Re: [PATCH v9 10/12] x86/mm: do targeted broadcast flushing from tlbbatch code

Brendan Jackman <jackmanb@xxxxxxxxxx> · Tue, 11 Feb 2025 11:02:27 +0100

On Tue, 11 Feb 2025 at 04:50, Rik van Riel <riel@xxxxxxxxxxx> wrote:
>
> On Mon, 2025-02-10 at 16:27 +0100, Brendan Jackman wrote:
> > On Thu, 6 Feb 2025 at 05:46, Rik van Riel <riel@xxxxxxxxxxx> wrote:
> > >  /* Wait for INVLPGB originated by this CPU to complete. */
> > > -static inline void tlbsync(void)
> > > +static inline void __tlbsync(void)
> > >  {
> > > -       cant_migrate();
> >
> > Why does this have to go away?
>
> I'm not sure the current task in sched_init() has
> all the correct bits set to prevent the warning
> from firing, but on the flip side it won't have
> called INVLPGB yet at that point, so the call to
> enter_lazy_tlb() won't actually end up here.
>
> I'll put it back.

Sounds good.

FWIW I think if we do run into early-boot code hitting false
DEBUG_ATOMIC_SLEEP warnings, the best response might be to update the
DEBUG_ATOMIC_SLEEP code. Like maybe there's a more targeted solution
but something roughly equivalent to checking if (system_state ==
SYSTEM_STATE_SCHEDULING) before the warning.

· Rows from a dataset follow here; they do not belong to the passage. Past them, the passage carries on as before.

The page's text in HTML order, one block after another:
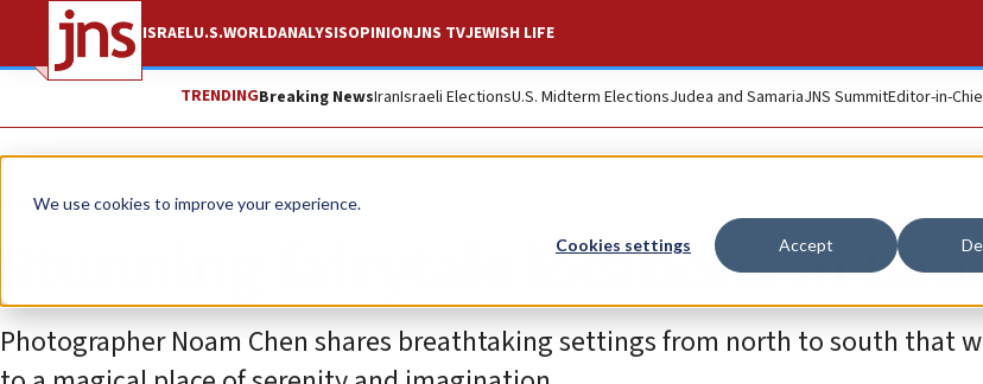
We use cookies to improve your experience.
Cookies settings Accept
ISRAELU.S.WORLDANALYSISOPINIONJNS TVJEWISH LIFE
TRENDINGBreaking NewsIranIsraeli ElectionsU.S. Midterm ElectionsJudea and SamariaJNS SummitEditor-in-
Feature
Stunning fairytale locations in
Photographer Noam Chen shares breathtaking settings from north to south that
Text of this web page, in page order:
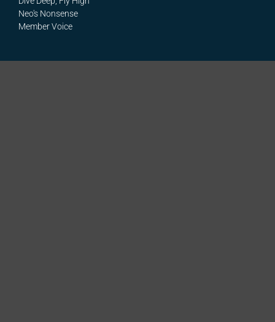
Neo's Nonsense
Member Voice
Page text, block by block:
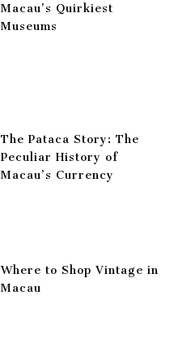
Macau’s Quirkiest
Museums
The Pataca Story: The
Peculiar History of
Macau’s Currency
Where to Shop Vintage in
Macau
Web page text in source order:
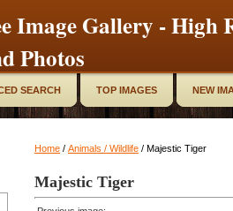
Image Gallery - High
Photos
SEARCH TOP IMAGES NEW
Home / Animals / Wildlife / Majestic Tiger
Majestic Tiger
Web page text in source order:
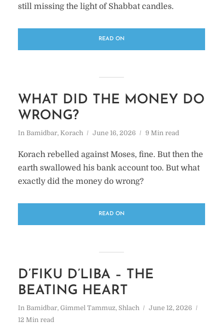
still missing the light of Shabbat candles.
READ ON
WHAT DID THE MONEY DO
WRONG?
In Bamidbar, Korach June 16, 2026 9 Min read
Korach rebelled against Moses, fine. But then the
earth swallowed his bank account too. But what
exactly did the money do wrong?
READ ON
D’FIKU D’LIBA – THE
BEATING HEART
In Bamidbar, Gimmel Tammuz, Shlach
June 12, 2026
12 Min read
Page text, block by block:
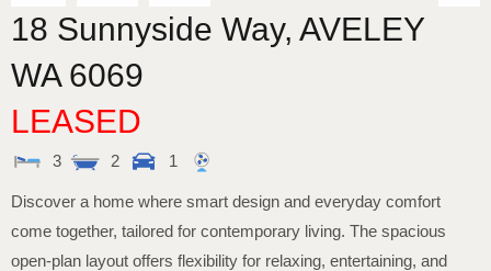
18 Sunnyside Way, AVELEY
WA 6069
LEASED
3 2 1
Discover a home where smart design and everyday comfort
come together, tailored for contemporary living. The spacious
open-plan layout offers flexibility for relaxing, entertaining, and
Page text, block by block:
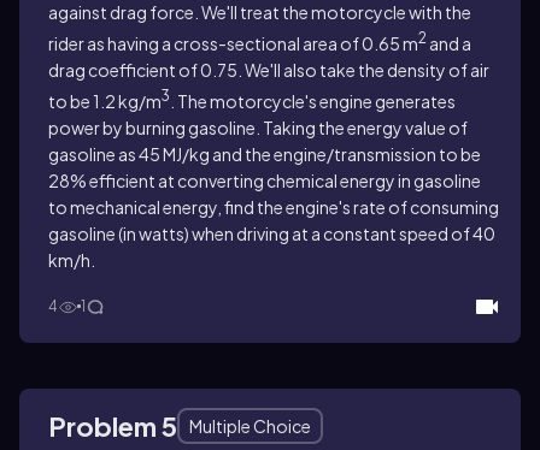
against drag force. We'll treat the motorcycle with the
rider as having a cross-sectional area of 0.65 m2 and a
drag coefficient of 0.75. We'll also take the density of air
to be 1.2 kg/m3 . The motorcycle's engine generates
power by burning gasoline. Taking the energy value of
gasoline as 45 MJ/kg and the engine/transmission to be
28% efficient at converting chemical energy in gasoline
to mechanical energy, find the engine's rate of consuming
gasoline (in watts) when driving at a constant speed of 40
km/h.
4 1
Problem 5
Multiple Choice
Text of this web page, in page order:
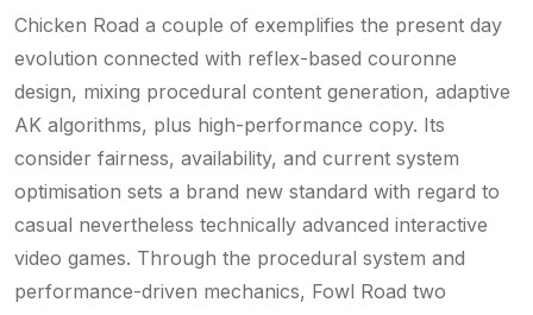
Chicken Road a couple of exemplifies the present day
evolution connected with reflex-based couronne
design, mixing procedural content generation, adaptive
AK algorithms, plus high-performance copy. Its
consider fairness, availability, and current system
optimisation sets a brand new standard with regard to
casual nevertheless technically advanced interactive
video games. Through the procedural system and
performance-driven mechanics, Fowl Road two
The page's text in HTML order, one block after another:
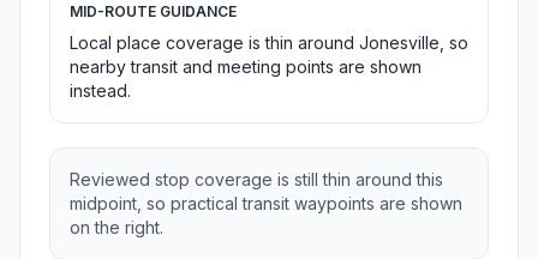
MID-ROUTE GUIDANCE
Local place coverage is thin around Jonesville, so
nearby transit and meeting points are shown
instead.
Reviewed stop coverage is still thin around this
midpoint, so practical transit waypoints are shown
on the right.
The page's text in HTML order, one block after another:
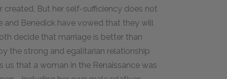
But her self-sufficiency does not
Benedick have vowed that they will
decide that marriage is better than
the strong and egalitarian relationship
us that a woman in the Renaissance was
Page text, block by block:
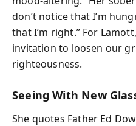
don’t notice that I’m
that I’m right.” For
invitation to loosen our
righteousness.
Seeing With New
She quotes Father Ed
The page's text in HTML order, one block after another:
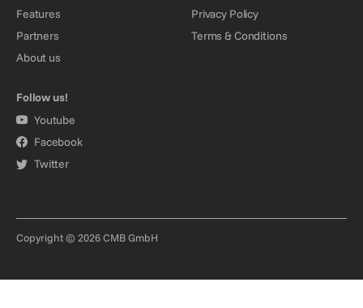
Features
Partners
About us
Privacy Policy
Terms & Conditions
Follow us!
Youtube
Facebook
Twitter
Copyright © 2026 CMB GmbH
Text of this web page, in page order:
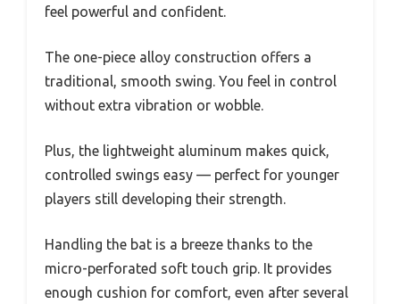
feel powerful and confident.
The one-piece alloy construction offers a
traditional, smooth swing. You feel in control
without extra vibration or wobble.
Plus, the lightweight aluminum makes quick,
controlled swings easy — perfect for younger
players still developing their strength.
Handling the bat is a breeze thanks to the
micro-perforated soft touch grip. It provides
enough cushion for comfort, even after several
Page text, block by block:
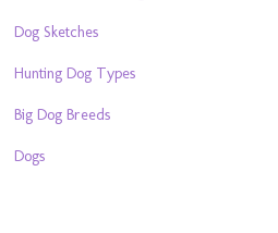
Dog Sketches
Hunting Dog Types
Big Dog Breeds
Dogs
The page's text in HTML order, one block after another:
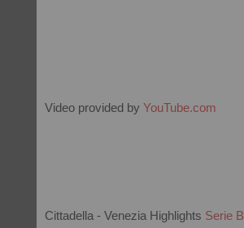
Video provided by YouTube.com
Cittadella - Venezia Highlights Serie B
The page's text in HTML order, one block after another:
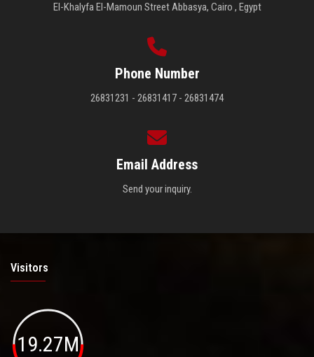
El-Khalyfa El-Mamoun Street Abbasya, Cairo , Egypt
Phone Number
26831231 - 26831417 - 26831474
Email Address
Send your inquiry.
Visitors
19.27M
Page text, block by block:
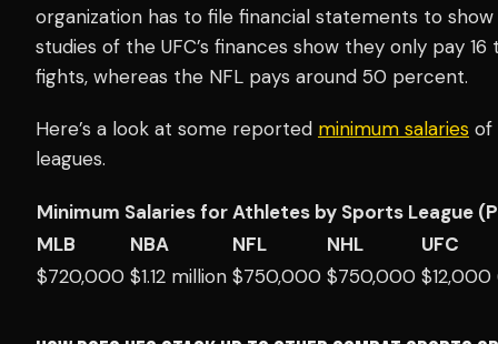
organization has to file financial statements to
studies of the UFC’s finances show they only pay
fights, whereas the NFL pays around 50 percent.
Here’s a look at some reported minimum salaries of
leagues.
Minimum Salaries for Athletes by Sports League
MLB
NBA NFL NHL
UFC
$720,000 $1.12 million $750,000 $750,000
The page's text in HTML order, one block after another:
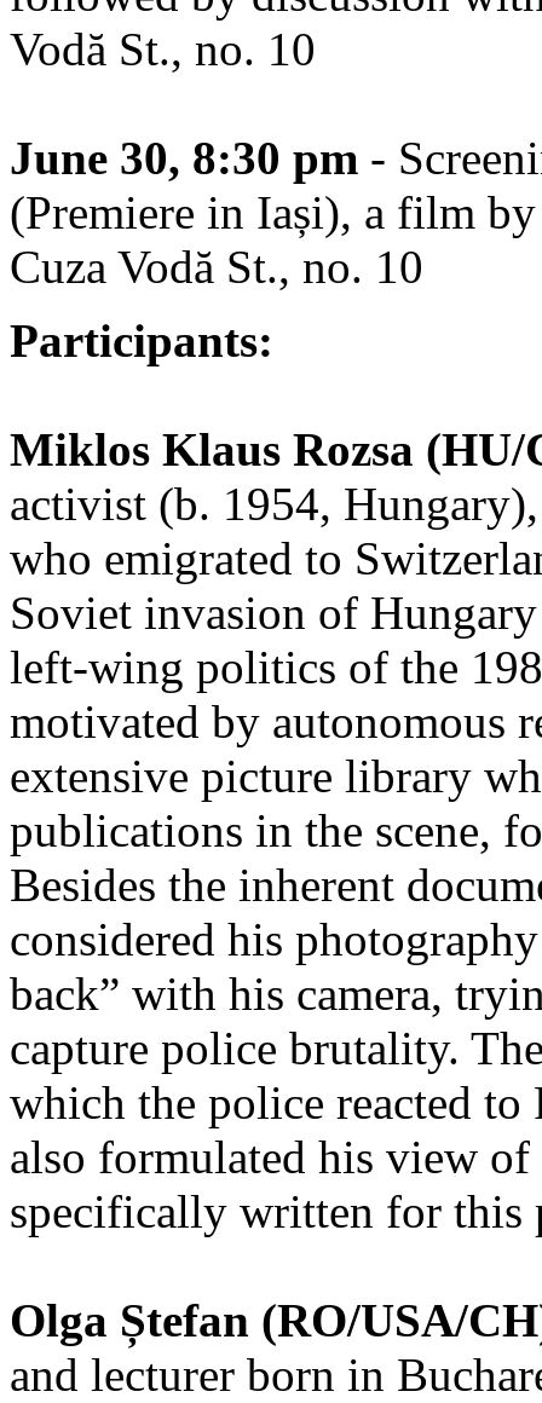
Vodă St., no. 10
June 30, 8:30 pm -
(Premiere in Iași), a film
Cuza Vodă St., no. 10
Participants:
Miklos Klaus Rozsa (HU/
activist (b. 1954,
who emigrated to
Soviet invasion of
left-wing politics of the
motivated by autonomous
extensive picture library
publications in the scene,
Besides the inherent
considered his
back” with his camera,
capture police brutality.
which the police reacted to
also formulated his view of
specifically written for this
Olga Ștefan (RO/USA/
and lecturer born in
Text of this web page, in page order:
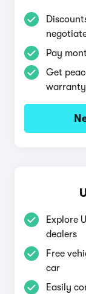
Pay
Get
warranty
Explore
dealers
Free
car
Easily
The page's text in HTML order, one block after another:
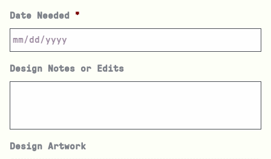
Date Needed *
Design Notes or Edits
Design Artwork
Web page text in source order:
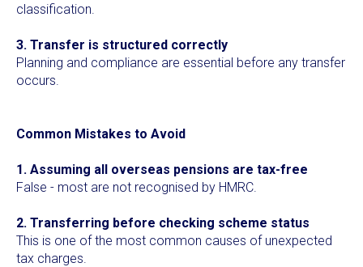
classification.
3. Transfer is structured correctly
Planning and compliance are essential before any transfer
occurs.
Common Mistakes to Avoid
1. Assuming all overseas pensions are tax-free
False - most are not recognised by HMRC.
2. Transferring before checking scheme status
This is one of the most common causes of unexpected
tax charges.
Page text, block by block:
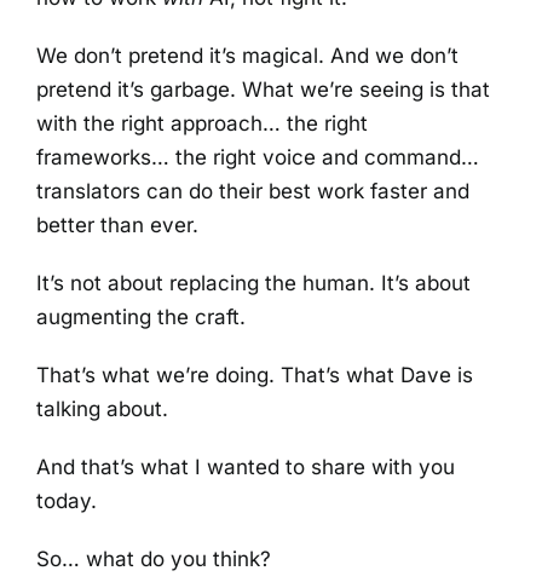
We don’t pretend it’s magical. And we don’t
pretend it’s garbage. What we’re seeing is that
with the right approach… the right
frameworks… the right voice and command…
translators can do their best work faster and
better than ever.
It’s not about replacing the human. It’s about
augmenting the craft.
That’s what we’re doing. That’s what Dave is
talking about.
And that’s what I wanted to share with you
today.
So… what do you think?
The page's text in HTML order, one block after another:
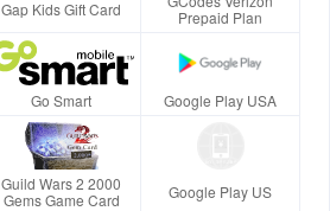
Gap Kids Gift Card
Prepaid Plan
Go Smart Google Play USA
Guild Wars 2 2000
Gems Game Card
Google Play US
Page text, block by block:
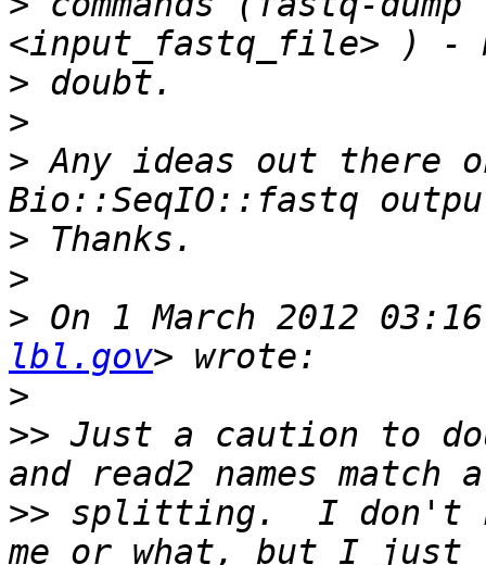
>
>
> Any ideas out there
>
>
> On 1 March 2012
lbl.gov
>
>> Just a caution to
>> splitting.  I don't
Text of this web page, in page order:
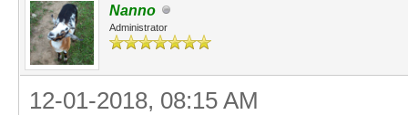
Nanno
Administrator
12-01-2018, 08:15 AM
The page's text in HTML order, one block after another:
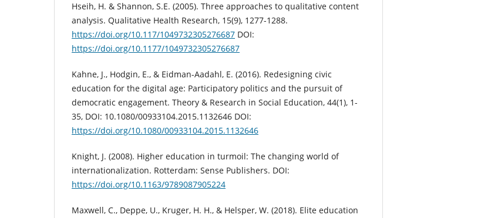
Hseih, H. & Shannon, S.E. (2005). Three approaches to qualitative content
analysis. Qualitative Health Research, 15(9), 1277-1288.
https://doi.org/10.117/1049732305276687 DOI:
https://doi.org/10.1177/1049732305276687
Kahne, J., Hodgin, E., & Eidman-Aadahl, E. (2016). Redesigning civic
education for the digital age: Participatory politics and the pursuit of
democratic engagement. Theory & Research in Social Education, 44(1), 1-
35, DOI: 10.1080/00933104.2015.1132646 DOI:
https://doi.org/10.1080/00933104.2015.1132646
Knight, J. (2008). Higher education in turmoil: The changing world of
internationalization. Rotterdam: Sense Publishers. DOI:
https://doi.org/10.1163/9789087905224
Maxwell, C., Deppe, U., Kruger, H. H., & Helsper, W. (2018). Elite education
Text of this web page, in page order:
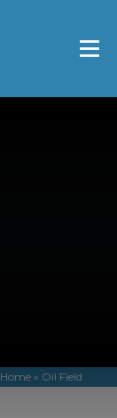
Home» Oil Field
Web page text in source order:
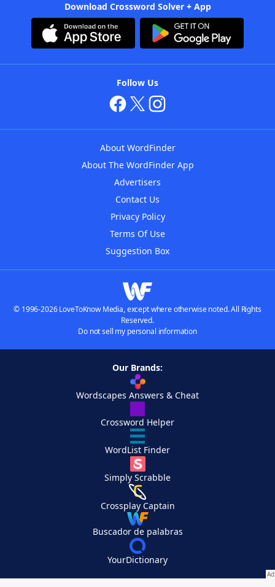
Download Crossword Solver + App
Follow Us
About WordFinder
About The WordFinder App
Advertisers
Contact Us
Privacy Policy
Terms Of Use
Suggestion Box
© 1996-2026 LoveToKnow Media, except where otherwise noted. All Rights
Reserved.
Do not sell my personal information
Our Brands:
Wordscapes Answers & Cheat
Crossword Helper
WordList Finder
Simply Scrabble
Crossplay Captain
Buscador de palabras
YourDictionary
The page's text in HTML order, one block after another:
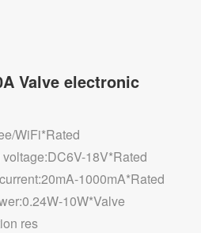
Valve electronic
WiFi*Rated
18V*Rated
1000mA*Rated
10W*Valve
res
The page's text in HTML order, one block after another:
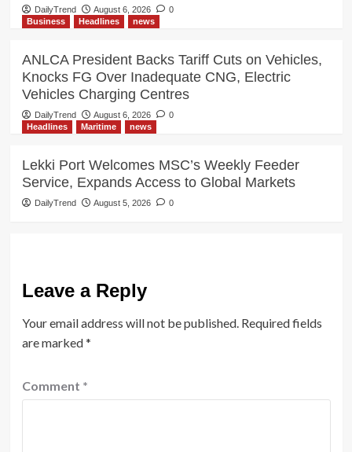
DailyTrend August 6, 2026
0
Business
Headlines news
ANLCA President Backs Tariff Cuts on Vehicles,
Knocks FG Over Inadequate CNG, Electric
Vehicles Charging Centres
DailyTrend August 6, 2026
0
Headlines
Maritime news
Lekki Port Welcomes MSC’s Weekly Feeder
Service, Expands Access to Global Markets
DailyTrend August 5, 2026 0
Leave a Reply
Your email address will not be published. Required fields
are marked*
Comment *
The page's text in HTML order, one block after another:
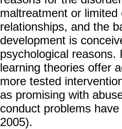
maltreatment or
relationships, and the
development is
psychological reasons.
learning theories offer
more tested
as promising with
conduct problems
2005).
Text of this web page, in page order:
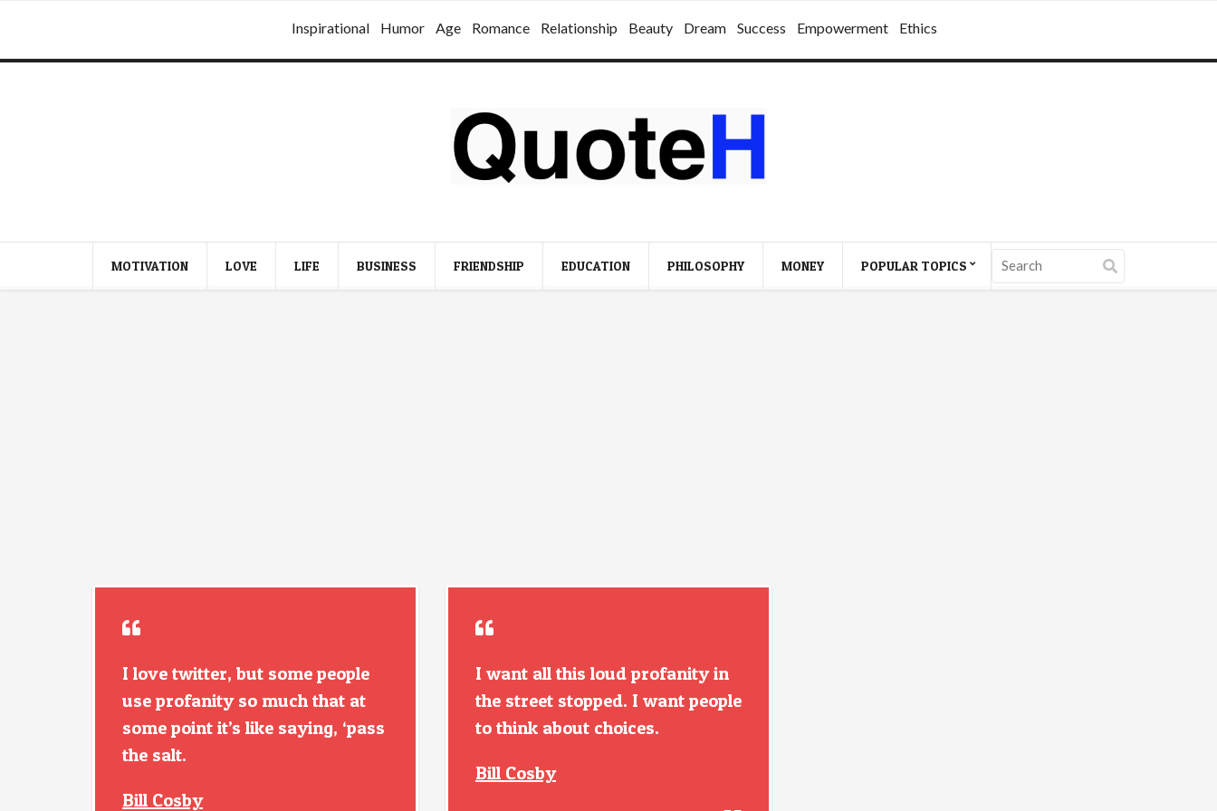
Inspirational Humor Age Romance Relationship Beauty Dream Success Empowerment Ethics
MOTIVATION LOVE LIFE BUSINESS FRIENDSHIP EDUCATION PHILOSOPHY MONEY POPULAR TOPICS
I love twitter, but some people
use profanity so much that at
some point it’s like saying, ‘pass
the salt.
Bill Cosby
I want all this loud profanity in
the street stopped. I want people
to think about choices.
Bill Cosby
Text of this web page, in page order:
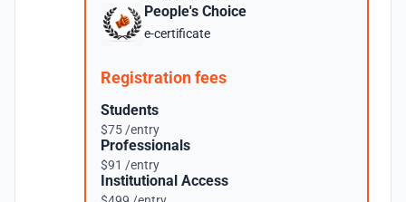
People's Choice
e-certificate
Registration fees
Students
$75 /entry
Professionals
$91 /entry
Institutional Access
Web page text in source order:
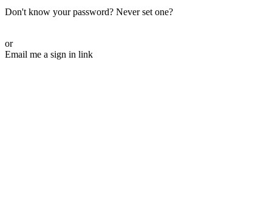
Don't know your password? Never set one?
or
Email me a sign in link
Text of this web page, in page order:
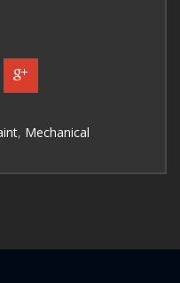
, Mechanical
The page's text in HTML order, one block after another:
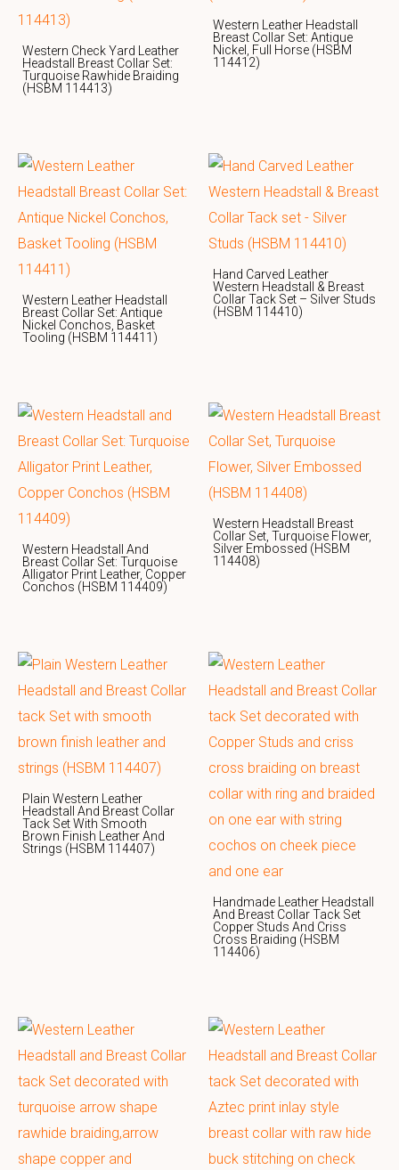
Western Check Yard Leather
Headstall Breast Collar Set:
Turquoise Rawhide Braiding
(HSBM 114413)
Western Leather Headstall
Breast Collar Set: Antique
Nickel, Full Horse (HSBM
114412)
Western Leather Headstall
Breast Collar Set: Antique
Nickel Conchos, Basket
Tooling (HSBM 114411)
Hand Carved Leather
Western Headstall & Breast
Collar Tack Set – Silver Studs
(HSBM 114410)
Western Headstall And
Breast Collar Set: Turquoise
Alligator Print Leather, Copper
Conchos (HSBM 114409)
Western Headstall Breast
Collar Set, Turquoise Flower,
Silver Embossed (HSBM
114408)
Plain Western Leather
Headstall And Breast Collar
Tack Set With Smooth
Brown Finish Leather And
Strings (HSBM 114407)
Handmade Leather Headstall
And Breast Collar Tack Set
Copper Studs And Criss
Cross Braiding (HSBM
114406)

> > > @@ -794,6 +825,8 @@ void switch_mm_irqs_off(struct mm_struct
> > > *unused, struct mm_struct *next,
> > >         if (IS_ENABLED(CONFIG_PROVE_LOCKING))
> > >                 WARN_ON_ONCE(!irqs_disabled());
> > >
> > > +       tlbsync();
> > > +
> > >         /*
> > >          * Verify that CR3 is what we think it is.  This will catch
> > >          * hypothetical buggy code that directly switches to
> > > swapper_pg_dir
> > > @@ -973,6 +1006,8 @@ void switch_mm_irqs_off(struct mm_struct
> > > *unused, struct mm_struct *next,
> > >   */
> > >  void enter_lazy_tlb(struct mm_struct *mm, struct task_struct *tsk)
> > >  {
> > > +       tlbsync();
> > > +
> >
> > I have a feeling I'll look stupid for asking this, but why do we need
> > this and the one in switch_mm_irqs_off()?
>
> This is an architectural thing: TLBSYNC waits for
> the INVLPGB flushes to finish that were issued
> from the same CPU.
>
> That means if we have pending flushes (from the
> pageout code), we need to wait for them at context
> switch time, before the task could potentially be
> migrated to another CPU.

Oh right thanks, that makes sense.

So I think here we're encoding the assumption that context_switch()
always calls either enter_lazy_tlb() or switch_mm_irqs_off(), which is
a little awkward, plus the job of these functions is already kinda
hazy and this makes it even hazier. What about doing it in
arch_start_context_switch() instead?

That would mean a bit of plumbing since we'd still wanna have the
tlbsync() in tlb.c, but that seems worth it to me. Plus, having it in
one place would give us a spot to add a comment. Now that you point it
out it does indeed seem obvious but it didn't seem so yesterday.

Now I think about it... if we always tlbsync() before a context
switch, is the cant_migrate() above actually required? I think with
that, even if we migrated in the middle of e.g.
broadcast_kernel_range_flush(), we'd be fine? (At least, from the
specific perspective of the invplgb code, presumably having preemption
on there would break things horribly in other ways).